━━━ Record extracts

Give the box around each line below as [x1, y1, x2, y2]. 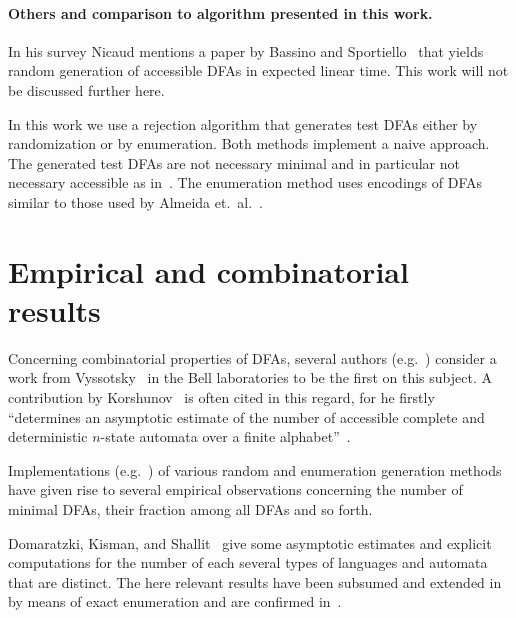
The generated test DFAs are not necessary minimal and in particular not [8, 152, 460, 173]
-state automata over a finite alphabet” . [100, 426, 351, 447]
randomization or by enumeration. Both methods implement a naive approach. [8, 133, 490, 154]
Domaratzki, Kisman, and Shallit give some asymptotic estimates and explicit [8, 532, 492, 553]
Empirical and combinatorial [8, 250, 409, 291]
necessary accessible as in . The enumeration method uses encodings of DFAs [8, 172, 482, 193]
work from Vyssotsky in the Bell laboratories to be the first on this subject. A [8, 367, 492, 388]
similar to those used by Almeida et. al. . [8, 191, 263, 212]
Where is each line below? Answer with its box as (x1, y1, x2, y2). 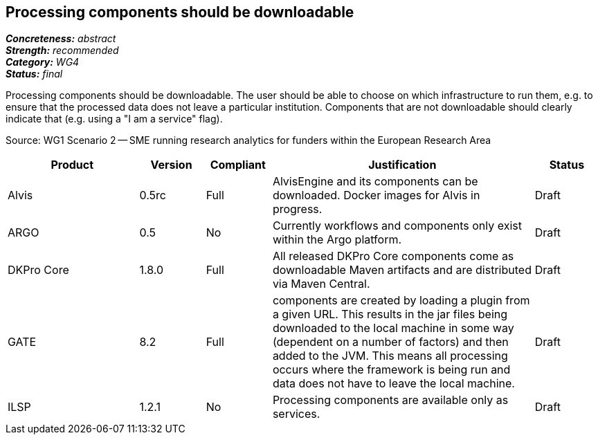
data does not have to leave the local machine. (272, 376, 515, 391)
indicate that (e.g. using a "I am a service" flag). (6, 113, 223, 125)
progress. (272, 202, 323, 217)
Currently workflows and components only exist (272, 219, 522, 233)
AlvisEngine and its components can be (272, 174, 478, 189)
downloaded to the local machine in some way (272, 321, 514, 336)
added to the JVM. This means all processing (272, 349, 508, 363)
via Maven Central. (272, 277, 370, 291)
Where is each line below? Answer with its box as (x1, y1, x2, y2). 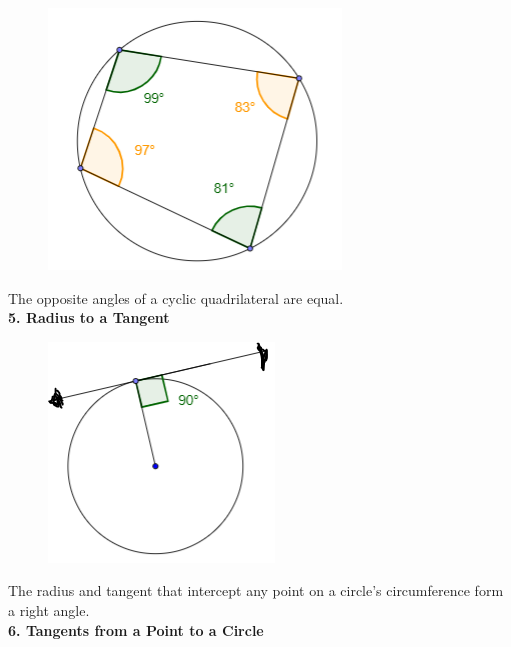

━━━━━━

#### Instructions to follow:
When a line carries an image, skip the image and repeat everything else above exactly as written.

#### Solution to the exercise:
Give the box around each line below as [x1, y1, x2, y2]. 
The generated test DFAs are not necessary minimal and in particular not [8, 152, 460, 173]
-state automata over a finite alphabet” . [100, 426, 351, 447]
randomization or by enumeration. Both methods implement a naive approach. [8, 133, 490, 154]
Domaratzki, Kisman, and Shallit give some asymptotic estimates and explicit [8, 532, 492, 553]
Empirical and combinatorial [8, 250, 409, 291]
necessary accessible as in . The enumeration method uses encodings of DFAs [8, 172, 482, 193]
work from Vyssotsky in the Bell laboratories to be the first on this subject. A [8, 367, 492, 388]
similar to those used by Almeida et. al. . [8, 191, 263, 212]
Where is each line below? Answer with its box as (x1, y1, x2, y2). 
data does not have to leave the local machine. (272, 376, 515, 391)
indicate that (e.g. using a "I am a service" flag). (6, 113, 223, 125)
progress. (272, 202, 323, 217)
Currently workflows and components only exist (272, 219, 522, 233)
AlvisEngine and its components can be (272, 174, 478, 189)
downloaded to the local machine in some way (272, 321, 514, 336)
added to the JVM. This means all processing (272, 349, 508, 363)
via Maven Central. (272, 277, 370, 291)
Where is each line below? Answer with its box as (x1, y1, x2, y2). 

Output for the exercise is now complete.